[Records from a data source]
....

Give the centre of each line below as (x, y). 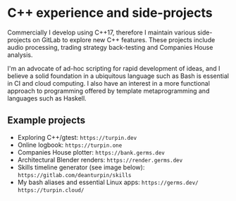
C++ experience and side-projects (110, 13)
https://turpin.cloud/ (51, 190)
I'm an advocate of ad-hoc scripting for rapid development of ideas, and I (114, 68)
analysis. (20, 55)
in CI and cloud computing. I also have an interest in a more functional (108, 83)
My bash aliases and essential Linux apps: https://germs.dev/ (108, 182)
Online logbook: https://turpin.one (70, 145)
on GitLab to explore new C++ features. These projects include (124, 39)
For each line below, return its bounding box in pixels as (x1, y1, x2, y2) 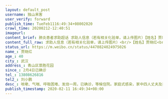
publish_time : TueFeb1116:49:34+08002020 (5, 21, 93, 26)
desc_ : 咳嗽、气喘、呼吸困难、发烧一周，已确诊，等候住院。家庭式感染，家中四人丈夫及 (5, 81, 162, 86)
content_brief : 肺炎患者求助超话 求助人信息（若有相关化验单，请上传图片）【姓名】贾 (5, 35, 162, 40)
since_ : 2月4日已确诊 (5, 68, 46, 73)
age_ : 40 (5, 53, 23, 59)
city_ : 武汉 (5, 58, 28, 63)
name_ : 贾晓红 (5, 49, 32, 54)
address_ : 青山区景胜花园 (5, 63, 54, 68)
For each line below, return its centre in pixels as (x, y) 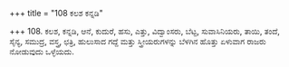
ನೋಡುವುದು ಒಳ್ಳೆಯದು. (42, 52)
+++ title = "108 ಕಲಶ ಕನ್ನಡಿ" (56, 13)
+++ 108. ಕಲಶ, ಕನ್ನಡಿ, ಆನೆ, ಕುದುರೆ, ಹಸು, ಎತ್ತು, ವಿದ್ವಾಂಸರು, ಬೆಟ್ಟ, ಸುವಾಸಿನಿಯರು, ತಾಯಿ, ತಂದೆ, (145, 31)
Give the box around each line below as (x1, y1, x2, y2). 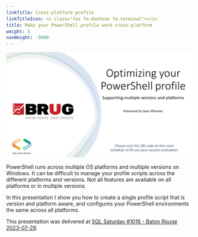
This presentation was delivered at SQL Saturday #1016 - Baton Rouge (6, 217, 178, 225)
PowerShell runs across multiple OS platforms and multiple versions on (6, 163, 180, 170)
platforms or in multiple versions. (6, 182, 87, 189)
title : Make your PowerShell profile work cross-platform (6, 22, 152, 28)
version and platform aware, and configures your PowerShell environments (6, 200, 189, 207)
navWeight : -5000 (6, 34, 49, 41)
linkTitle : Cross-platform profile (6, 10, 94, 15)
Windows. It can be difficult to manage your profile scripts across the (6, 169, 175, 176)
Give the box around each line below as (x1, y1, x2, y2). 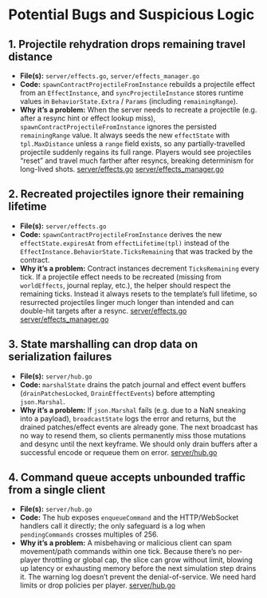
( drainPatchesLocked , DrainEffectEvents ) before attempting (19, 388, 215, 398)
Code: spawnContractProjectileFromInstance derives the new (19, 229, 222, 239)
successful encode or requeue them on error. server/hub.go (19, 447, 218, 457)
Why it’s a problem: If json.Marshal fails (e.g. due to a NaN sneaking (19, 405, 246, 414)
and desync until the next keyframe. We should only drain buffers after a (19, 439, 257, 449)
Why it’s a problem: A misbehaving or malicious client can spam (19, 538, 233, 548)
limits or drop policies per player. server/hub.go (19, 580, 176, 590)
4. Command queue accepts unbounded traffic (8, 471, 245, 485)
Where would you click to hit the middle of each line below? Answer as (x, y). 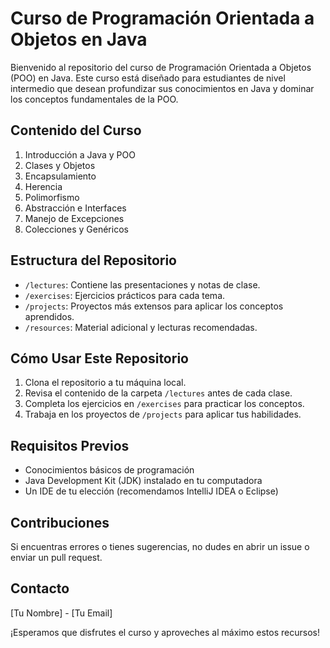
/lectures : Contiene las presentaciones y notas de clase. (142, 284)
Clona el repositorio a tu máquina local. (105, 383)
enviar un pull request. (56, 557)
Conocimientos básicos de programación (109, 470)
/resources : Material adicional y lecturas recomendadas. (141, 327)
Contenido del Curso (76, 130)
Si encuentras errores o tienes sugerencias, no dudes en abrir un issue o (160, 546)
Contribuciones (60, 522)

....

◆ The problem
Find the line with "address_ : 青山区景胜花园 (5, 63, 54, 68)" in the data above, and from there retype each line exactly through the line with "PowerShell runs across", skipping the pictures along the way.

◆ Solved problem
address_ : 青山区景胜花园 (5, 63, 54, 68)
For each line below, return its centre in pixels as (x, y) 
ನೋಡುವುದು ಒಳ್ಳೆಯದು. (42, 52)
+++ title = "108 ಕಲಶ ಕನ್ನಡಿ" (56, 13)
+++ 108. ಕಲಶ, ಕನ್ನಡಿ, ಆನೆ, ಕುದುರೆ, ಹಸು, ಎತ್ತು, ವಿದ್ವಾಂಸರು, ಬೆಟ್ಟ, ಸುವಾಸಿನಿಯರು, ತಾಯಿ, ತಂದೆ, (145, 31)
Give the box around each line below as (x1, y1, x2, y2). 
This presentation was delivered at SQL Saturday #1016 - Baton Rouge (6, 217, 178, 225)
PowerShell runs across multiple OS platforms and multiple versions on (6, 163, 180, 170)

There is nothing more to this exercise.